Of course I’ve got to see what’s going on, so I went back to my room and got my coat, went to go out the door, but every entrance was blocked. You couldn’t get out of the dorm. They didn’t want anybody out. So I went to the first floor into the laundry room, jumped out a window and went over. You could see a glow from across the hill: the ROTC building. So I walked over, well, where the [Student] Union is over here -- this was just being built at this time, the Student Union Library -- and there was an old staircase going up, so I started going up the staircase, and here’s a cop car come screaming down the hill. Puts a spotlight on me. Tells me to stop. I ran as fast as I could up the stairs. By the time I got to the top of the hill there was hundreds of kids up there, so I just blended in with them. It was the Kent Police, so they weren’t going to chase me anyways.

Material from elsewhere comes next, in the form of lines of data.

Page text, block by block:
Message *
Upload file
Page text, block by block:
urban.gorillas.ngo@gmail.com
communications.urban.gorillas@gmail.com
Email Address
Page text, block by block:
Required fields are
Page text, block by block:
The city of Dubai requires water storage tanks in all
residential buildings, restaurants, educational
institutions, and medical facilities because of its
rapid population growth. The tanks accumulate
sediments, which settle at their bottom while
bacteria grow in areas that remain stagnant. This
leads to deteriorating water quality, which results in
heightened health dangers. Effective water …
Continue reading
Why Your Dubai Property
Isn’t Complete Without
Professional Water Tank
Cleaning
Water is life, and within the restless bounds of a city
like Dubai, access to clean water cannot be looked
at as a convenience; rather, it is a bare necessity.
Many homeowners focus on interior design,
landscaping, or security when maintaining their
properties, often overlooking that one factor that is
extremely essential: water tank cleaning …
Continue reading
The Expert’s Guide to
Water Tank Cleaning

But it was just all kinds of kids scattered around the hill, cheering the fire. Not that I agreed with burning the building, but it was an old World War II, 1940s, old wooden barracks that should have been torn down. It was built in the 40s that had a five year life, and here it was thirty years later it was still there. There was, like, three of them. But it was quite a fire.

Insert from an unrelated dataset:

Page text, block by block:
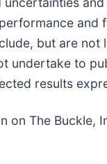
but are not
undertake to
results
on The Buckle,

[Interviewer]: So then did you go back to your dorm, or what did you --?
[Denny Benedict]: Well, not exactly. But the fire, the kids were throwing rocks at it and chanting. There was really no police presence around. But it was where the firing range was for the ROTC. So the fire died down, and then some of the ammunition would blow up, and there’d be sparks. It was quite a fire.

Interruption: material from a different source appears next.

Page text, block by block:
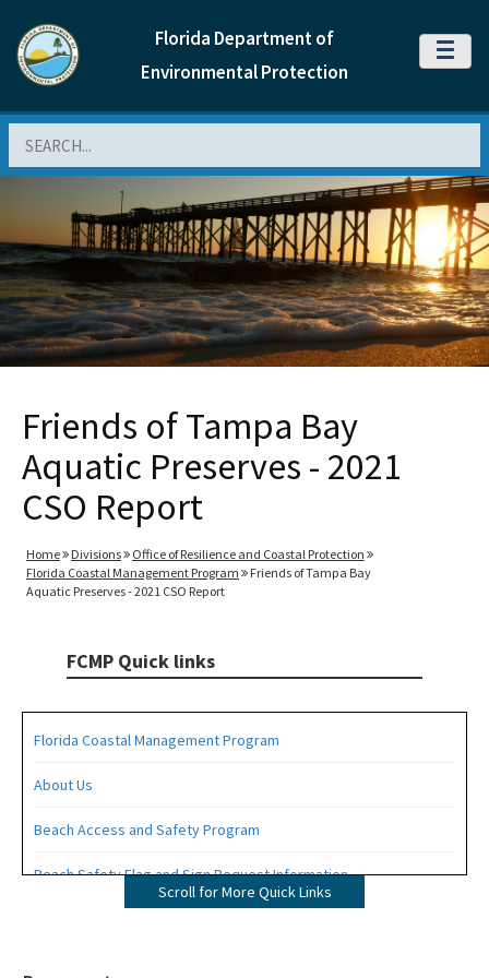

There was a rumor that something was going to happen on Front Campus. So I go, “Well, I better go down there and see what’s going on.” It was pretty well blocked, so I started going through the town trying to get through. Every corner there was a cop or National Guardsman. I was trying to go through people’s yards, and I just couldn’t make it. I thought, okay I’ll go back to the dorm. And I’m just walking back up by where the Business School is, and I just hear this rumbling noise. And here’s a tank-like vehicle with treads, two National Guardsmen on top with their guns, and the guy with the machine gun and they’re going, “You need to get back to your dorm.”
I went, “Yeah, right.”
So I took off back to the dorm.
[Interviewer]: So then, what’d you do on Sunday?
[Denny Benedict]: Sunday it was pretty quiet most of the day, and we knew there was going to be something going on that night. Like I said, I was still an onlooker through this whole thing. Sunday night, I knew they were going to be blocking traffic on, what is it, Main Street down by Robin Hood? So a couple of us went down there, and by the time we got there, there was maybe 25, 30 kids in the street, blocking traffic. The Guardsman and the police were on the downtown side, and the kids were in the street. And they had, the kids -- I was just kind of watching -- they had a list of demands, you know: we want to talk to talk to the mayor, we want the National Guard off campus, I can’t remember what all of them were. So there was give and take, back and forth between the students. That went on for about an hour. Traffic was diverted. There was really -- it was peaceful, just not a lot going on.
One of the student leaders came back and said, “The mayor’s coming.” Everybody was happy, he’s agreed to meet with us, and take our demands, and stuff. Next thing you know, National Guard putting on their helmets, putting on their gasmasks, fixing their bayonets. So basically they lied to us. They start clearing the area. There’s one or two helicopters just above the treetops, and it was just chaos. They had bullhorns, trying to tell us who knows what -- you couldn’t understand them because they’re so loud. The guards come, and the kids are scattering. People were more mad, and basically chased us all the way back to our dorms. They were shooting tear gas at us -- the helicopters. We found out later that a couple of students got stabbed by the bayonets that day. I didn’t witness that, but heard that later. And they chased everybody back to their dorms, and just kind of scattered. That was 10, 11 o’clock at night. And the helicopters just flew over all night long. It was just --
[Interviewer]: Did you hear them from your dorm room?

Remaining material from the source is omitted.